If it is a water pit I would run skinnies to slice through the water faster but if you are mostly riding trails or actual mudbogs skinnies will dig a lot worse which is why people tend to run wides...Skinnies do improve speeds though because of slicing through the water and mud and also they are lighter freeing up power


----------



## montecarlo (Mar 17, 2011)

jctgumby said:


> If it is a water pit I would run skinnies to slice through the water faster but if you are mostly riding trails or actual mudbogs skinnies will dig a lot worse which is why people tend to run wides...Skinnies do improve speeds though because of slicing through the water and mud and also they are lighter freeing up power


 agreed thx


----------



## HondaGuy (Mar 2, 2010)

Different areas, different riders, different types of mud all require different setups.
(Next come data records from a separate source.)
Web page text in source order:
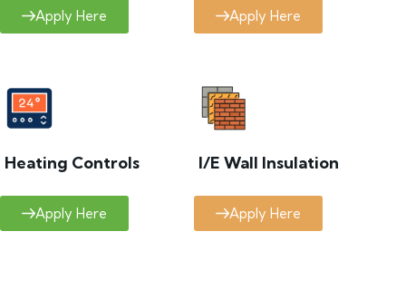
Apply Here Apply Here
Heating Controls
Apply Here
I/E Wall Insulation
Apply Here
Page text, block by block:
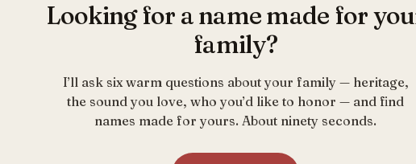
Looking for a name made for
family?
I’ll ask six warm questions about your family — heritage,
the sound you love, who you’d like to honor — and find
names made for yours. About ninety seconds.
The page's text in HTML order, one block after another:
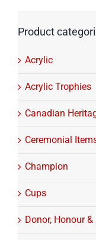
Product
Acrylic
Acrylic Trophies
Canadian
Ceremonial
Champion
Cups
Donor, Honour
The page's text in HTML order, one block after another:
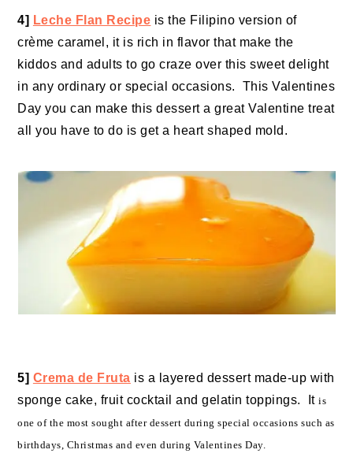
4] Leche Flan Recipe is the Filipino version of
crème caramel, it is rich in flavor that make the
kiddos and adults to go craze over this sweet delight
in any ordinary or special occasions. This Valentines
Day you can make this dessert a great Valentine treat
all you have to do is get a heart shaped mold.
5] Crema de Fruta is a layered dessert made-up with
sponge cake, fruit cocktail and gelatin toppings. Itis
one of the most sought after dessert during special occasions such as
birthdays, Christmas and even during Valentines Day.
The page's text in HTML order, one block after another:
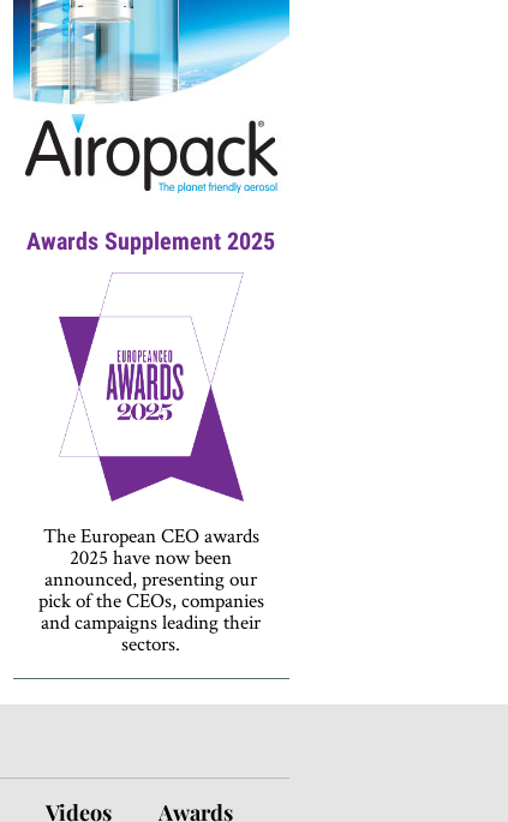
Awards Supplement 2025
The European CEO awards
2025 have now been
announced, presenting our
pick of the CEOs, companies
and campaigns leading their
sectors.
Videos Awards

I know I'm a HUGE all skinnies fan as far as mud/water riding goes for where I ride as wide tires get you real unstable REAL quick in the deeper water, I wanna find bottom as quick as possible and stay there lol. For someone that consistently rides in bottomless mud however, the opposite would more then likely prove true, they'd want the wider tires to stay floating on the mud for as long as they could. For a trail bike I personally won't run anything else but skinnies on the front and wides on the rear, its the best compromise setup and provides the best/most predictable handling, which is why 99.9% of ATVs come from the factory like this.


----------



## montecarlo (Mar 17, 2011)

thx again


----------



## brute for mud (Jul 15, 2010)

that makes sense to me


----------